LISTED ENTRIES:
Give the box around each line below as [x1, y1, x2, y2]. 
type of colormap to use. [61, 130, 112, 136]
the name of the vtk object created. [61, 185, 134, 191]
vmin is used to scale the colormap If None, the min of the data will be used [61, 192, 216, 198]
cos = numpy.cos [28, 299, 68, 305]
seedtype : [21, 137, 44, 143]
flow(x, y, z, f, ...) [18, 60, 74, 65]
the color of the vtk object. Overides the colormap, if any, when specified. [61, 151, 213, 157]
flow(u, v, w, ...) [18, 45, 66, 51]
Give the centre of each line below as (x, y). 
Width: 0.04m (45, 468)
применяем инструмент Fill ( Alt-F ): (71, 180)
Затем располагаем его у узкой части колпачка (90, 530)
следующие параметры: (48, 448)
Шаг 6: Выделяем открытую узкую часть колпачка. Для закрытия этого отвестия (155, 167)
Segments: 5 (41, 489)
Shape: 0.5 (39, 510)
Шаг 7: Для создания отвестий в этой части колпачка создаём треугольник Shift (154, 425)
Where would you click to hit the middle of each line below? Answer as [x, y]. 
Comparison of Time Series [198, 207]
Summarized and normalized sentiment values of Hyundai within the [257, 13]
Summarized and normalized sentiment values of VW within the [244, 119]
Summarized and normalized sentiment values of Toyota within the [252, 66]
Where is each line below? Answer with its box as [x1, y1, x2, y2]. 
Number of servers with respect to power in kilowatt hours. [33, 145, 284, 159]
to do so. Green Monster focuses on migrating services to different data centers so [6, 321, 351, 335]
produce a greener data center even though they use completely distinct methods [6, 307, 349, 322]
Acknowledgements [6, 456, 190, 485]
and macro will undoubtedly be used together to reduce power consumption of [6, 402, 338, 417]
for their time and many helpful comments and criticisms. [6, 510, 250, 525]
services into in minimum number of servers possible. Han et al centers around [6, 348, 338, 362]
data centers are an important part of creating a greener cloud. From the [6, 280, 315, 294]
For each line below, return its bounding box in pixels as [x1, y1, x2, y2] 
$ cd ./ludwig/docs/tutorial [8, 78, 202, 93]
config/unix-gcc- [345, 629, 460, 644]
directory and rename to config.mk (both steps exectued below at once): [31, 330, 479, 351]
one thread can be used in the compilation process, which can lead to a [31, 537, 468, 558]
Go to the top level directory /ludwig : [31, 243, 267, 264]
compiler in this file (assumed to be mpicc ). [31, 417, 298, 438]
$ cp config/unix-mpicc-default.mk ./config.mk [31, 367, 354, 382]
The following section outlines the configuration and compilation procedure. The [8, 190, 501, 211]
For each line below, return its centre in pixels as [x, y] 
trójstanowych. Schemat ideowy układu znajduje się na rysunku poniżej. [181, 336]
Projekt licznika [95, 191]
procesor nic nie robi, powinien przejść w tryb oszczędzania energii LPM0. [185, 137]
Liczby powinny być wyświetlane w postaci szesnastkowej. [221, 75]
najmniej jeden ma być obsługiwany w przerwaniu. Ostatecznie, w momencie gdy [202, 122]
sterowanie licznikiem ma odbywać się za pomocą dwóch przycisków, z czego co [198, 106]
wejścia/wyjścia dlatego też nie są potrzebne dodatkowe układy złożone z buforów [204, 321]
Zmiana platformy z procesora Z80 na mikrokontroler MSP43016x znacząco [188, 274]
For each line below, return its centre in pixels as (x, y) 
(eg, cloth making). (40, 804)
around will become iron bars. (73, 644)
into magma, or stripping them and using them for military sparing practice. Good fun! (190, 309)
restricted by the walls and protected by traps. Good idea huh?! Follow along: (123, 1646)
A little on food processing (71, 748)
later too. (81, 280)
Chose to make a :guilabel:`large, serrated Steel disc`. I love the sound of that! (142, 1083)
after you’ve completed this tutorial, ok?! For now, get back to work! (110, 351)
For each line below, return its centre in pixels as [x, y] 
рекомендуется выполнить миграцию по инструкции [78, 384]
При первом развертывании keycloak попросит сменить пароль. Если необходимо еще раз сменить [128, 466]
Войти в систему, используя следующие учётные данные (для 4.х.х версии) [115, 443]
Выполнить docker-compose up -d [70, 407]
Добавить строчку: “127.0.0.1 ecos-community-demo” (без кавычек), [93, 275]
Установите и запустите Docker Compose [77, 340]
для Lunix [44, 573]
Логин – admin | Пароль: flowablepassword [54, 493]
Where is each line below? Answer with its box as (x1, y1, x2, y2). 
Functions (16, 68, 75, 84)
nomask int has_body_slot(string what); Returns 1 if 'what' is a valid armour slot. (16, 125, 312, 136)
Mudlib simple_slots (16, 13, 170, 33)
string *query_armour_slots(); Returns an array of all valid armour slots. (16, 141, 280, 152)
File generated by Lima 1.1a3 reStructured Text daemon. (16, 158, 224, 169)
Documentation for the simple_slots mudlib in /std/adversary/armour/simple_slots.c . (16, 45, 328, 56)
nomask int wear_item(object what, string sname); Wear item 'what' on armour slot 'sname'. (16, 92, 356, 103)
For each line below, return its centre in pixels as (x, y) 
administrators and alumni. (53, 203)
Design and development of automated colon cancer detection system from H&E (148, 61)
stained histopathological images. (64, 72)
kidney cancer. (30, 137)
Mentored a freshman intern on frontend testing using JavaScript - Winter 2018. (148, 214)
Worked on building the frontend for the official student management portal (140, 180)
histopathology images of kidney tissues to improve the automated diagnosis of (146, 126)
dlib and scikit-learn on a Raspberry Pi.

YOUR INSTRUCTIONS: In the entries above, take the line containing "Chose to make" and each later line through the last, and repeat them exactly. Output nothing else.

RESPONSE BELOW:
Chose to make a :guilabel:`large, serrated Steel disc`. I love the sound of that! (142, 1083)
after you’ve completed this tutorial, ok?! For now, get back to work! (110, 351)
For each line below, return its centre in pixels as [x, y] 
рекомендуется выполнить миграцию по инструкции [78, 384]
При первом развертывании keycloak попросит сменить пароль. Если необходимо еще раз сменить [128, 466]
Войти в систему, используя следующие учётные данные (для 4.х.х версии) [115, 443]
Выполнить docker-compose up -d [70, 407]
Добавить строчку: “127.0.0.1 ecos-community-demo” (без кавычек), [93, 275]
Установите и запустите Docker Compose [77, 340]
для Lunix [44, 573]
Логин – admin | Пароль: flowablepassword [54, 493]
Where is each line below? Answer with its box as (x1, y1, x2, y2). 
Functions (16, 68, 75, 84)
nomask int has_body_slot(string what); Returns 1 if 'what' is a valid armour slot. (16, 125, 312, 136)
Mudlib simple_slots (16, 13, 170, 33)
string *query_armour_slots(); Returns an array of all valid armour slots. (16, 141, 280, 152)
File generated by Lima 1.1a3 reStructured Text daemon. (16, 158, 224, 169)
Documentation for the simple_slots mudlib in /std/adversary/armour/simple_slots.c . (16, 45, 328, 56)
nomask int wear_item(object what, string sname); Wear item 'what' on armour slot 'sname'. (16, 92, 356, 103)
For each line below, return its centre in pixels as (x, y) 
administrators and alumni. (53, 203)
Design and development of automated colon cancer detection system from H&E (148, 61)
stained histopathological images. (64, 72)
kidney cancer. (30, 137)
Mentored a freshman intern on frontend testing using JavaScript - Winter 2018. (148, 214)
Worked on building the frontend for the official student management portal (140, 180)
histopathology images of kidney tissues to improve the automated diagnosis of (146, 126)
dlib and scikit-learn on a Raspberry Pi.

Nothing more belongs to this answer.